AI Navigate

Interact3D: Compositional 3D Generation of Interactive Objects

arXiv cs.CV / 3/18/2026

📰 NewsModels & Research

Key Points

  • Interact3D introduces a framework for generating physically plausible interacting 3D compositional objects from a single image, addressing occlusions and maintaining object-object spatial relationships.
  • The approach uses a two-stage composition pipeline: global-to-local registration to anchor the primary object and differentiable SDF-based optimization to integrate additional assets while penalizing intersections.
  • A closed-loop refinement strategy leverages a Vision-Language Model to analyze multi-view renderings, generate corrective prompts, and guide an image editing module to self-correct.
  • Experiments show enhanced geometric fidelity, reduced collisions, and consistent spatial relationships in collision-aware compositions compared with prior 3D compositional generation methods.

Abstract

Recent breakthroughs in 3D generation have enabled the synthesis of high-fidelity individual assets. However, generating 3D compositional objects from single images--particularly under occlusions--remains challenging. Existing methods often degrade geometric details in hidden regions and fail to preserve the underlying object-object spatial relationships (OOR). We present a novel framework Interact3D designed to generate physically plausible interacting 3D compositional objects. Our approach first leverages advanced generative priors to curate high-quality individual assets with a unified 3D guidance scene. To physically compose these assets, we then introduce a robust two-stage composition pipeline. Based on the 3D guidance scene, the primary object is anchored through precise global-to-local geometric alignment (registration), while subsequent geometries are integrated using a differentiable Signed Distance Field (SDF)-based optimization that explicitly penalizes geometry intersections.
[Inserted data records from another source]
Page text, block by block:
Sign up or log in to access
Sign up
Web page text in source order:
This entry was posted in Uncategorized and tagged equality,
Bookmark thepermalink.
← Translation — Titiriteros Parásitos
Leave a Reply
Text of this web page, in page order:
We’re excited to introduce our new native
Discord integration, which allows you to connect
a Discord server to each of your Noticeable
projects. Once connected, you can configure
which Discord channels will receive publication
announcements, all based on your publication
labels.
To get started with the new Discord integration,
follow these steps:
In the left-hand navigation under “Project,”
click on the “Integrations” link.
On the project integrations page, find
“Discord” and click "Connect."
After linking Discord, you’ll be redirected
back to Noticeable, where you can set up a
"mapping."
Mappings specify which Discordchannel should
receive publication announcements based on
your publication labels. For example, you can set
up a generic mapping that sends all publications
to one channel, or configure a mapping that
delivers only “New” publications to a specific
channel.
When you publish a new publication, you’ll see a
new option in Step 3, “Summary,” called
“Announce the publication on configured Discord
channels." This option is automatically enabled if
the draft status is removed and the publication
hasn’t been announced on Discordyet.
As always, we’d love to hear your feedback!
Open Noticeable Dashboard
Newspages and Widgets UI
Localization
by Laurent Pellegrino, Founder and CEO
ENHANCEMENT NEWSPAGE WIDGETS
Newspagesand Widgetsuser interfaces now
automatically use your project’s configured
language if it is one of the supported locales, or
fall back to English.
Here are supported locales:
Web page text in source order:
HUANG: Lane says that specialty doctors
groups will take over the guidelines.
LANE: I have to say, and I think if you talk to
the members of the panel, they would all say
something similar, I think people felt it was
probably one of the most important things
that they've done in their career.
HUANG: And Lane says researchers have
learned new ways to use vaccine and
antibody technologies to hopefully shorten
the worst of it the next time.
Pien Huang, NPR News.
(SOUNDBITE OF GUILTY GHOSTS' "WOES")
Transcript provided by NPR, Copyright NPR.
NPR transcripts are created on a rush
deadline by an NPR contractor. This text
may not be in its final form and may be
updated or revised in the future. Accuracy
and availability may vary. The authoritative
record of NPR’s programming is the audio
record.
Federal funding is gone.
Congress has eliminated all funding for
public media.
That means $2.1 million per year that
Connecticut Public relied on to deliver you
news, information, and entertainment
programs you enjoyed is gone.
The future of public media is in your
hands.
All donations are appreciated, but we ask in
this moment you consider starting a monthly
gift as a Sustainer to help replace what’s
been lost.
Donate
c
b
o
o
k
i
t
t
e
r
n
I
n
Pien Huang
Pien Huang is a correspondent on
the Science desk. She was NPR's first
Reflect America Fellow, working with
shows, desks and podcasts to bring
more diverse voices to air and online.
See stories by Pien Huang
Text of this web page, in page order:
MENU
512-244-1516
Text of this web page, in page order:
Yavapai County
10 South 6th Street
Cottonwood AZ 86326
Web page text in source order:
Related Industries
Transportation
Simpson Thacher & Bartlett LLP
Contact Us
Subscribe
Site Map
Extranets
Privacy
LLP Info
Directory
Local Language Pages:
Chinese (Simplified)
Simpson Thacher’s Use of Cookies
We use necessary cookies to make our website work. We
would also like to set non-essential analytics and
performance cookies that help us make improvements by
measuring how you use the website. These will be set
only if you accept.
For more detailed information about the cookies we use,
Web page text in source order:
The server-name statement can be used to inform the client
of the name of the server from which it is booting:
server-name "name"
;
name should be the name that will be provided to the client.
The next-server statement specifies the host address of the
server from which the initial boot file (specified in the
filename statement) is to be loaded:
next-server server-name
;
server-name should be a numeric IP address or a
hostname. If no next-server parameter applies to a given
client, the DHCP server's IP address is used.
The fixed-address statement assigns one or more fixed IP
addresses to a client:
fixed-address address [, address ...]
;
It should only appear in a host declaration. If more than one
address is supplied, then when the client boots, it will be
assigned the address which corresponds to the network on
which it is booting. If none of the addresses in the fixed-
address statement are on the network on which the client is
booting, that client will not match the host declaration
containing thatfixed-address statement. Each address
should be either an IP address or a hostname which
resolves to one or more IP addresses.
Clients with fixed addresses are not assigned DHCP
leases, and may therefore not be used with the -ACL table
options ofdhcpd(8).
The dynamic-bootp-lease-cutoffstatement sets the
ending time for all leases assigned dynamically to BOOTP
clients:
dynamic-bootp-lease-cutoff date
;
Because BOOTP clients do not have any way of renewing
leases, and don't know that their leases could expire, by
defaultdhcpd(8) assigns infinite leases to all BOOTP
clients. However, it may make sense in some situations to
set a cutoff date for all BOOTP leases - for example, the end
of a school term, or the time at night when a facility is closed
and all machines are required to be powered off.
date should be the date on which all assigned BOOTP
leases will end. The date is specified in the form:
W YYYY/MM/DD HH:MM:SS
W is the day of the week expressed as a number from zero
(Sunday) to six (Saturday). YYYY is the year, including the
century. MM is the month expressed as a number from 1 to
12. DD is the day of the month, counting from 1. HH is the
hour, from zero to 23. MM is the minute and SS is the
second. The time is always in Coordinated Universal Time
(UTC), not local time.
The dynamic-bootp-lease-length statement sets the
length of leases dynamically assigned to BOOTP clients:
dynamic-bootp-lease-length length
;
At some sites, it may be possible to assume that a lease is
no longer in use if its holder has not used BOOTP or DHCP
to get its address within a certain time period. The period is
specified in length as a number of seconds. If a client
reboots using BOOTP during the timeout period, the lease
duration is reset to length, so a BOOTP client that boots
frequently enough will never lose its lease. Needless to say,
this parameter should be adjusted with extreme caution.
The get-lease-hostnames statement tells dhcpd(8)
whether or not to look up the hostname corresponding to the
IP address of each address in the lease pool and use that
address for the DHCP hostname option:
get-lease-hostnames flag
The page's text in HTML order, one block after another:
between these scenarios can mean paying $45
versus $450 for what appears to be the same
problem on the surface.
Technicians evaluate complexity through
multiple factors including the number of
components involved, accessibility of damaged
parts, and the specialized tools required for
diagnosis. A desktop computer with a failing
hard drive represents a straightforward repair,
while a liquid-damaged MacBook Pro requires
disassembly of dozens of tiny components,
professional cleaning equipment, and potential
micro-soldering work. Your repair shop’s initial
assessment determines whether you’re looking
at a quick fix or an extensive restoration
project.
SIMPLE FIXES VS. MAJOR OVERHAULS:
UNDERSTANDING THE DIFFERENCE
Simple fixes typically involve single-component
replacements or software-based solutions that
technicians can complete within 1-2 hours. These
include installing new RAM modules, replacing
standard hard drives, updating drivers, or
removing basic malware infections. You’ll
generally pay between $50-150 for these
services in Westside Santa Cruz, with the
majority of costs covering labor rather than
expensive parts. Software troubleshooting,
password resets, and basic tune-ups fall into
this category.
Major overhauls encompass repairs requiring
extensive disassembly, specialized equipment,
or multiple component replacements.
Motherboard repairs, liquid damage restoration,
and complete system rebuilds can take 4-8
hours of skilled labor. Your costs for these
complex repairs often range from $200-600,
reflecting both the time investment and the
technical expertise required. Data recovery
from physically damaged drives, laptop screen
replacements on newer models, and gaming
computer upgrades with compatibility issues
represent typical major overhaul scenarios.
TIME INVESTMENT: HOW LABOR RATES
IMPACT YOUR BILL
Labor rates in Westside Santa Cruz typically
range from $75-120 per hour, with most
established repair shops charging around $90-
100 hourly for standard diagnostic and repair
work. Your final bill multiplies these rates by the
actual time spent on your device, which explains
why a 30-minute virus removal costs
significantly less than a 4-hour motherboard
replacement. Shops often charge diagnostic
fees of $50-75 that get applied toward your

To reduce challenging collisions, we further deploy a closed-loop, agentic refinement strategy. A Vision-Language Model (VLM) autonomously analyzes multi-view renderings of the composed scene, formulates targeted corrective prompts, and guides an image editing module to iteratively self-correct the generation pipeline. Extensive experiments demonstrate that Interact3D successfully produces promising collsion-aware compositions with improved geometric fidelity and consistent spatial relationships.